As the ADO.Net developer, your job is to make the code as correct, clear, and maintainable as possible. This means that you must separate your concerns.
It's the job of the SQL Server connection technology to make it fast.
If you implement a correct, clear, maintainable application that solves the business problems, and it turns out that the database access is the major bottleneck that prevents the system from operating within acceptable limits, then, and only then, should you start persuing ways to fix the problem. This may or may not include consolidating database queries.

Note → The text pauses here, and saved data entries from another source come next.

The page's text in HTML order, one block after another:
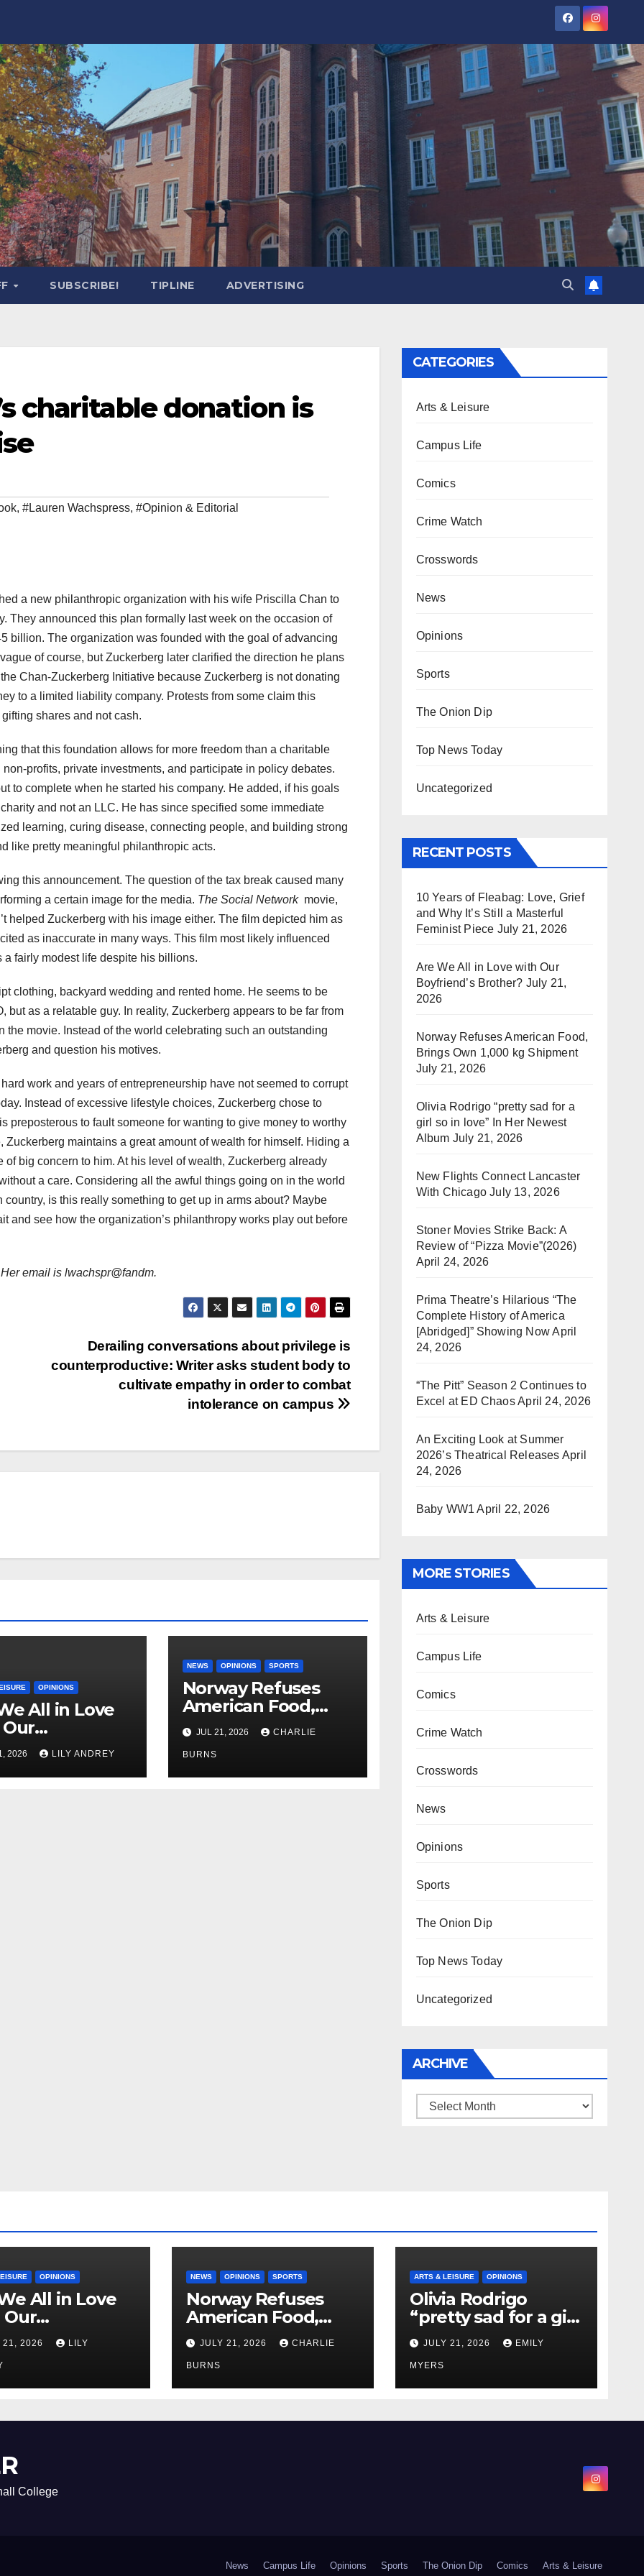
SUBSCRIBE! TIPLINE ADVERTISING
charitable donation is
, #Lauren Wachspress, #Opinion & Editorial
a new philanthropic organization with his wife Priscilla Chan to
They announced this plan formally last week on the occasion of
billion. The organization was founded with the goal of advancing
of course, but Zuckerberg later clarified the direction he plans
Chan-Zuckerberg Initiative because Zuckerberg is not donating
to a limited liability company. Protests from some claim this
shares and not cash.
that this foundation allows for more freedom than a charitable
profits, private investments, and participate in policy debates.
to complete when he started his company. He added, if his goals
and not an LLC. He has since specified some immediate
learning, curing disease, connecting people, and building strong
like pretty meaningful philanthropic acts.
this announcement. The question of the tax break caused many
a certain image for the media. The Social Network movie,
helped Zuckerberg with his image either. The film depicted him as
as inaccurate in many ways. This film most likely influenced
fairly modest life despite his billions.
clothing, backyard wedding and rented home. He seems to be
as a relatable guy. In reality, Zuckerberg appears to be far from
movie. Instead of the world celebrating such an outstanding
and question his motives.
work and years of entrepreneurship have not seemed to corrupt
Instead of excessive lifestyle choices, Zuckerberg chose to
preposterous to fault someone for wanting to give money to worthy
maintains a great amount of wealth for himself. Hiding a
big concern to him. At his level of wealth, Zuckerberg already
a care. Considering all the awful things going on in the world
is this really something to get up in arms about? Maybe
and see how the organization’s philanthropy works play out before
email is lwachspr@fandm.
Derailing conversations about privilege is
counterproductive: Writer asks student body to
cultivate empathy in order to combat
intolerance on campus
OPINIONS
All in Love
2026 LILY ANDREY
NEWS OPINIONS SPORTS
Norway Refuses
American Food,
Brings Own 1,000 kg
Shipment
JUL 21, 2026 CHARLIE
BURNS
CATEGORIES
Arts & Leisure
Campus Life
Comics
Crime Watch
Crosswords
News
Opinions
Sports
The Onion Dip
Top News Today
Uncategorized
RECENT POSTS
10 Years of Fleabag: Love, Grief
and Why It’s Still a Masterful
Feminist Piece July 21, 2026
Are We All in Love with Our
Boyfriend’s Brother? July 21,
2026
Norway Refuses American Food,
Brings Own 1,000 kg Shipment
July 21, 2026
Olivia Rodrigo “pretty sad for a
girl so in love” In Her Newest
Album July 21, 2026
New Flights Connect Lancaster
With Chicago July 13, 2026
Stoner Movies Strike Back: A
Review of “Pizza Movie”(2026)
April 24, 2026
Prima Theatre’s Hilarious “The
Complete History of America
[Abridged]” Showing NowApril
24, 2026
“The Pitt” Season 2 Continues to
Excel at ED ChaosApril 24, 2026
An Exciting Look at Summer
2026’s Theatrical Releases April
24, 2026
Baby WW1 April 22, 2026
MORE STORIES
Arts & Leisure
Campus Life
Comics
Crime Watch
Crosswords
News
Opinions
Sports
The Onion Dip
Top News Today
Uncategorized
ARCHIVE
Archive
OPINIONS
All in Love
21, 2026 LILY
NEWS OPINIONS SPORTS
Norway Refuses
American Food,
Brings Own 1,000 kg
Shipment
JULY 21, 2026 CHARLIE
BURNS
ARTS & LEISURE OPINIONS
Olivia Rodrigo
“pretty sad for a girl
so in love” In Her
Newest Album
JULY 21, 2026 EMILY
MYERS
College
News Campus Life Opinions Sports The Onion Dip Comics Arts & Leisure

Don't optimize for performance until a need arisess to do so. This means that you should analyze your anticipated use patterns and determine what the typical frequency of use for this process will be, and what user interface latency will result from the present design. If the user will receive feedback from the app is less than a few (2-3) seconds, and the application load from this process is not an inordinate load on server capacity, then don't worry about it. If otoh the user is waiting an unacceptable amount of time for a response (subjectve but definitiely measurable) or if the server is being overloaded, then it's time to begin optimization. And then, which optimization techniques will make the most sense, or be the most cost effective, depend on what your analysis of the issue tells you.
So, in the meantime, focus on maintainability. That means, in your case, code reuse
Personally I would go with 1 larger round trip.
This will definately be influenced by the exact reusability of the calling code, and how it might be refactored.
But as mentioned, this will depend on your exact situation, where maintainability vs performance could be a factor.